Secrets to Successful ADC Development
Antibody-drug conjugates (ADCs) are an emerging class of medicines designed for high-specificity targeted delivery of therapeutic drugs. The main research area in oncology but ADCs are expanding beyond oncology into a wide range of indications where there is benefit in targeting delivery of a therapeutic agent to avoid unwanted off-target adverse effects. An ADC consists of three elements, the targeting component (typically a full-length antibody), a chemical linker to covalently bind the antibody to the third element with is the payload which has the therapeutic activity (typically a small molecule). The typical mechanism of action is for the antibody to recognise a target antigen specifically expressed on the target cell type and to localise the therapeutic payload to this cell type where it is internalised or released. The targeting can be tailored to be highly specific for the target cell only or to allow a bystander effect where cells in close proximity are also targeted. Selection of the antibody, the chemical linking method are the therapeutic payload are essential to the success of the ADC.
Historically ADCs have been based on existing monoclonal antibodies which were conjugated to extend their patent life or to try to resurrect failed antibody candidates which would selectively bind the target antigen but failed to elicit a significant therapeutic activity in clinical trials. This lead to some successes with Kadcyla which built on the success of Herceptin and Adcetris which took an existing antibody which failed to show any activity in Hogkin’s lymphoma but when conjugated with a potent cytotoxic generated significant success. This triggered an explosion of interest in the field and many other existing antibodies were selected for evaluation with platform drug technologies using the payloads from Kadcyla (maytansine) and Adcetris (Auristatin).
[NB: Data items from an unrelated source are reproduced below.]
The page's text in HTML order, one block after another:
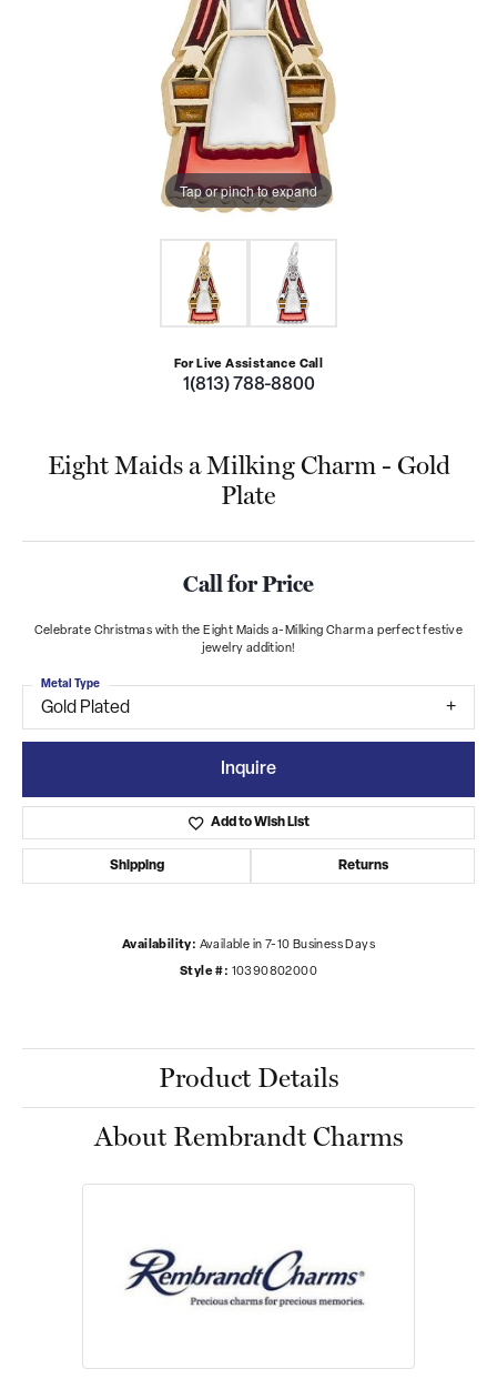
Tap or pinch to expand
For Live Assistance Call
1(813) 788-8800
Eight Maids a Milking Charm - Gold
Plate
Call for Price
Celebrate Christmas with the Eight Maids a-Milking Charm a perfect festive
jewelry addition!
Gold Plated
Metal Type
Inquire
Add to Wish List
Shipping Returns
Availability: Available in 7-10 Business Days
Style #: 10390802000
Product Details
About Rembrandt Charms

This approach looked to be very successful as early in vitro and in vivo data were outstanding and very few ADCs failed at early stages. Phase I data also continued the trend with very positive results which created further interest in the field. This lead to a rush of new entrants to the field with very few suppliers of ADC services. At this stage the ADC market had some big risks as the maturity of the ADC knowledge, understanding and experience was lagging far behind the excitement that had been generated. Over the last few years its becoming clear that some of the assumptions made were wrong and that has contributed to the higher attrition rate observed recently with some notable failures in the ADC space. There are three broad generations of ADC technology to date, the first used the existing antibody and platform payload model as already described, the second generation used the same payload platform but with antibodies designed to be conjugation (site specific conjugation) and the third uses specifically designed antibodies, linkers and payload. The first generation projects have shown a high rate of failure and are declining in most cases but there are still a few interesting candidates in late clinical stages. The second generation has not fared much better than the first and wasn’t a significant breakthrough, but the third generation shows more promise and is triggering more excitement again. While the third generation technology offers good promise for success, it also offers more challenges to adopt. Linkers and payloads are increasingly becoming specific to an individual project and that means that payloads that the payload production must be considered at the earliest stage of the project as there is no existing supply chain available. This means that projects will often be working with very small amounts of payload material at lower purity. It also means that generic analytical methods and processing steps are becoming less useful so development programs may be longer and more expensive. These new payloads may also come with more complex analysis, particularly around potency where existing cytotoxic cell killing assays traditionally used are not suitable.
Piramal is leading provider of ADC services and is well placed to see the challenges and issues in getting into this space. The main issue coming now is the increasing complexity observed in the projects. ADCs were already complex as they required the skills or both large molecule and small molecule development but they were some shortcuts by using the platform payload approaches. This option largely doesn’t exist now and all elements require development which complicates the supply chain and development significantly. We regularly help clients to navigate this space, often helping to consult and guide client through a highly complex development space where small errors can delay projects and consume budgets very rapidly. Piramal is aware of the budget and material constraints that restrain many clients programs and has the experience and skill to de-risk these critical steps as no other CMO can match Piramal’s 14 year track record in developing and commercialising ADCs. Piramal can also provide payload, conjugation, sterile fill and clinical trial distribution support to fully integrate these steps. Piramal can cover a wide range of payload types including the traditional cytotoxic payloads but also the new generation payloads through its North American sites in Toronto and Detroit, clinical and commercial conjugation activities in Grangemouth, Scotland and clinical and commercial sterile fill in Lexington, Kentucky. Integration of services is now a basic requirement for successful ADC development as the complexity of each step requires not just knowledge and experience but also significant co-ordination of the activities which is a huge burden on a developer to manage relationships between separate companies either individually or through informal alliances.